A huge local trial was unfolding earlier this month in an upstate New York town and the newspaper that has owned the story from the start was not seeing its award-winning coverage show up at the top of Google search result pages.
The Daily Gazette, who we work with on digital content and subscription strategies, was covering the trial of Nauman Hussain. In October 2018, he was the operator of a limousine company that rented the vehicle involved in a crash that killed 20 people.
The paper covered every angle of this story but as the trial was winding down, they could see plenty of direct and social media referral traffic, but when it came to search, they weren’t winning like they wanted to.
What should they do?
We could see regional newspapers and TV stations and even national news sites who were covering the trial or aggregating coverage, were all ranking higher than the Daily Gazette in Google News searches.
We suggested they do the following:
1. Change the headline
We could see that the term Schohaire limo trial was driving a lot of the top searched stories. While the Gazette had that name in the headline, it was at the back of the headline. We suggested to start headlines out with keywords like this: Schoharie limo crash trial: And then the specifics on what happened.
We know that Google likes searchable terms for ongoing coverage (elections as an example) to lead headlines, so this seemed like a sensible approach.

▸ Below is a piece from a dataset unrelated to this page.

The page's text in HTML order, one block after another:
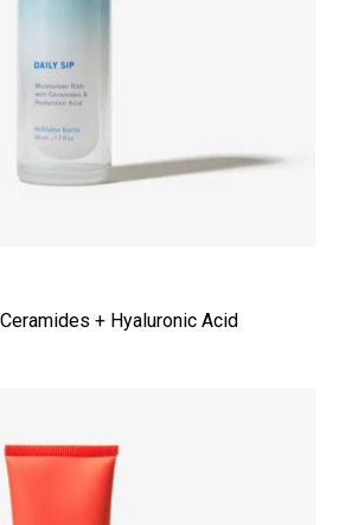
+ Hyaluronic Acid

We suggested looking at Google Trends each day to see what is trending and on that day we were looking, that term we suggested above, was a top query.
2. Link, link, link
Anytime there is anything ongoing, it’s critical to make sure your past coverage is being showcased via links in your story. One of the best ways to do this with a trial is to have a nice set of links at the bottom of your story with a header: Our ongoing coverage of the limo trial.

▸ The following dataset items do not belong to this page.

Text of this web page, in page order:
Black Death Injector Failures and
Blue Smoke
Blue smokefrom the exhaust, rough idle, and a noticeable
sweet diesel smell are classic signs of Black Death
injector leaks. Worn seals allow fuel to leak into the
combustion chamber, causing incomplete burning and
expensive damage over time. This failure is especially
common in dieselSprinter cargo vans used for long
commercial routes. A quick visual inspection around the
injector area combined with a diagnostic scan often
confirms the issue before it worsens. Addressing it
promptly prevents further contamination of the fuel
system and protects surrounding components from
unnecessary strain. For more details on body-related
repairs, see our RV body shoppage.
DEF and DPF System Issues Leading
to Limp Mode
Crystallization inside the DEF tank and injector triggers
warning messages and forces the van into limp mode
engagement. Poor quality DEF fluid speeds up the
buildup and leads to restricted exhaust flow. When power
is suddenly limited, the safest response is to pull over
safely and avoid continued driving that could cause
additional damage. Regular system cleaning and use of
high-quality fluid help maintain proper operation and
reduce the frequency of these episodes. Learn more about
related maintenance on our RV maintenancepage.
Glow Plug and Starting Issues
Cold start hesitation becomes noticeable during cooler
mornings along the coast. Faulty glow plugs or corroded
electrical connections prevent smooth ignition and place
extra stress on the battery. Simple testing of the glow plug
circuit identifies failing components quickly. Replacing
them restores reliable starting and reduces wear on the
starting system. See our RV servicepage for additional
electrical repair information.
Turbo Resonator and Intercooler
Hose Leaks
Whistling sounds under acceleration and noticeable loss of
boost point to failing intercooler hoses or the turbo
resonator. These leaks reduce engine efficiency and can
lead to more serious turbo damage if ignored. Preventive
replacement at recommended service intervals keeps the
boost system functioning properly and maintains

This approach gets specific keywords that are linked that Google can see, all showing your expertise, which is one of the key indicators that Google looks at when deciding what to index and show in search results.
3. Create unique URLs
The URL for their story that day was long and was the same as their headline. We know that Google likes custom URLs that are short, 50-60 characters is preferred.
We suggested they have a unique URL that has a few keywords from the trial in the headline.
Here is an example of what they did after our suggestion:
And as luck would have it, we had an SEO training session scheduled for the newsroom on the same day we received this query from their leadership team, wondering why this story was not appearing high in search. The timing couldn’t have been better.
So what happened?
The paper put several of the recommendations into practice that day and the next (which was when the limo driver was found guilty) and their search results really changed.
“Our digital team was able to immediately implement information that David covered in his SEO training and apply that knowledge to our coverage on a local story that was trending nationally,” said Erin Piihlaja, Director of Digital Media and Brand Strategy for The Gazette.
The results were positive, Erin said.
“We went from not appearing in the top search results for the story at all, to being ranked at or near the top for the remainder of our coverage,” she said.
Here is a screenshot that shows those results:
“David’s consulting was very helpful for both our seasoned SEO practitioners to our up-and-coming, less experienced teammates,” Erin said.